La musique et les arts populaires ont toujours été moqués par des classiques. Ce n’est pas la première fois que l’extrême droite s’attaque à la culture en essayant notamment d’empêcher des artistes de performer. Cela avait été orchestré à l’encontre de Black M, finalement empêché de chanter lors des commémorations de la bataille de Verdun en 2016. Pareil déferlement sur la victime Youssoupha, lorsqu’il lui avait été demandé de produire la chanson accompagnant la sélection des bleus pour l’Euro 2021.
Il est aussi bon de rappeler aux fascistes et aux racistes, que la langue française est partagée par 29 autres pays dans le monde. Aya Nakamura se revendique comme la fille des griots. Ces conteurs et poètes d’Afrique de l’Ouest qui, avec raison, réinventent la langue française. Elle utilise plusieurs langues et n’a pas honte de l’argot populaire. Elle en fait avec une créativité linguistique et artistique. C’est le don des conteurs et des poètes, bref, de tous les artistes. Avoir une invention des mots est une vraie créativité artistique, qui rend Mlle Nakamura universelle.
Justement, pour Bernard Cerquiglini, linguiste, “ces mots que nous appelons immigrés forment une sorte d’alluvions, un dépôt fertile accumulé par notre langue au fil des échanges commerciaux, techniques et culturels dont il a bénéficié”, écrit-il. La langue française s’est construite au fil du temps avec ses interactions vis à vis de pas mal de langues de ce monde. Nous insisterons sur le fait que la colonisation et la décolonisation des années 60 ont à leur tour amené nombre de mots, contribuant également à l’évolution de la langue de Molière. “Les emprunts font partie de la vie normale des langues” appuie Médéric Gasquet-Cyrus, la langue française est faite de ce métissage. Disons leurs qu’au 16è siècle, des puristes criaient aussi au scandale, car selon eux, l’italien menaçait la langue française…
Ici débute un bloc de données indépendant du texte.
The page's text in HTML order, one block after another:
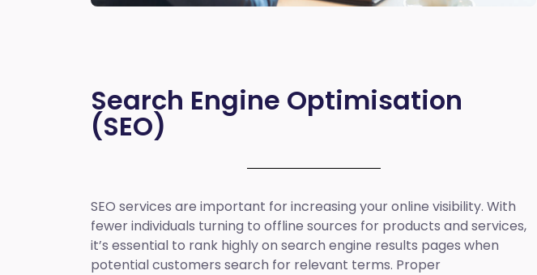
Search Engine Optimisation
(SEO)
SEO services are important for increasing your online visibility. With
fewer individuals turning to offline sources for products and services,
it’s essential to rank highly on search engine results pages when
potential customers search for relevant terms. Proper

Quelque part, l’attitude du monde de l’extrême droite, dont celui des personnes ayant des opinions extrêmement nationalistes, xénophobes, racistes, fondamentalistes religieuses ou autres réactionnaires, est compréhensible. Leur malaise est enfoui dans l’impact qu’a eu le plan Marshall sur la culture européenne, en particulier en France. Officiellement appelé “Programme de rétablissement européen”, le Plan Marshall est un programme américain de prêts accordés aux différents États d’Europe pour les aider à se reconstruire après la Seconde Guerre mondiale. Seulement, certains analystes considèrent que ce plan a été une mise sous tutelle économique et culturelle des pays “libérés” par l’armée américaine. D’autant plus qu’il a imposé l’obligation de projeter chaque année dans le domaine de l’audiovisuel, au moins 30% de films produits à Hollywood, Etats-Unis. Des sociologues diront qu’il est un gigantesque potlatch impliquant la soumission, d’abord économique, puis comme contrepartie culturelle, esthétique et philosophique de l’Europe aux États-Unis.
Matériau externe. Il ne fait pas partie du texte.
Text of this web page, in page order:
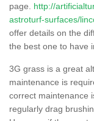
page. http://
astroturf-surfaces/
offer details on the
the best one to have
3G grass is a great
maintenance is
correct maintenance
regularly drag
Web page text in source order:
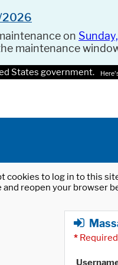
2026
on
maintenance
States government.
cookies to log in to this
reopen your browser
*

C’est donc ce sentiment de peur d’être à nouveau sous domination qui les pousse à se renfermer sur eux-mêmes. Cette autre xénophobie s’illustre dans leur passion sociale, au sens où elle est liée à leurs émotions (peur, angoisse, colère voire haine), alors suscitées par une mésinterprétation de la réalité. Ces émotions peuvent être la cause de la xénophobie, mais aussi en être la conséquence.
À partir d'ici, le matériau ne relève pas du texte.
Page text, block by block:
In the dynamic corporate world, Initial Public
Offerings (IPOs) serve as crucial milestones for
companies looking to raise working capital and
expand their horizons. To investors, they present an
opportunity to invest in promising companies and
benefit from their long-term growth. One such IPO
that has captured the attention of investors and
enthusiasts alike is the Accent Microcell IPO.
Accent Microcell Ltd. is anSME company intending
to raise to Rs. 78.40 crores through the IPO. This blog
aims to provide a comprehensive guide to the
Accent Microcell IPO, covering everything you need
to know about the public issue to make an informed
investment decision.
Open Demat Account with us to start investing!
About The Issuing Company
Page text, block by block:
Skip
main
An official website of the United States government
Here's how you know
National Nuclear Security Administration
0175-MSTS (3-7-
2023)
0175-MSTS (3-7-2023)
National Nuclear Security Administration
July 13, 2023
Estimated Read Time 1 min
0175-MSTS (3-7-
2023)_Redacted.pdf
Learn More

Il est aussi urgent de leur rappeler que d’ici peu le peuple noir sera numériquement dominateur. Il faudra dès lors rendre à César, ce qui est à César. Aux Africains, leur sera enfin destinée la gloire avec de la hauteur à sa juste mesure. Vivez rassurés, il n’y aura la moindre vengeance ! Dites donc à Marine Le Pen de ne plus avoir peur, demain est déjà là. La cérémonie d’ouverture des jeux de Paris sonnera bien le glas, avec ou sans Aya Nakamura.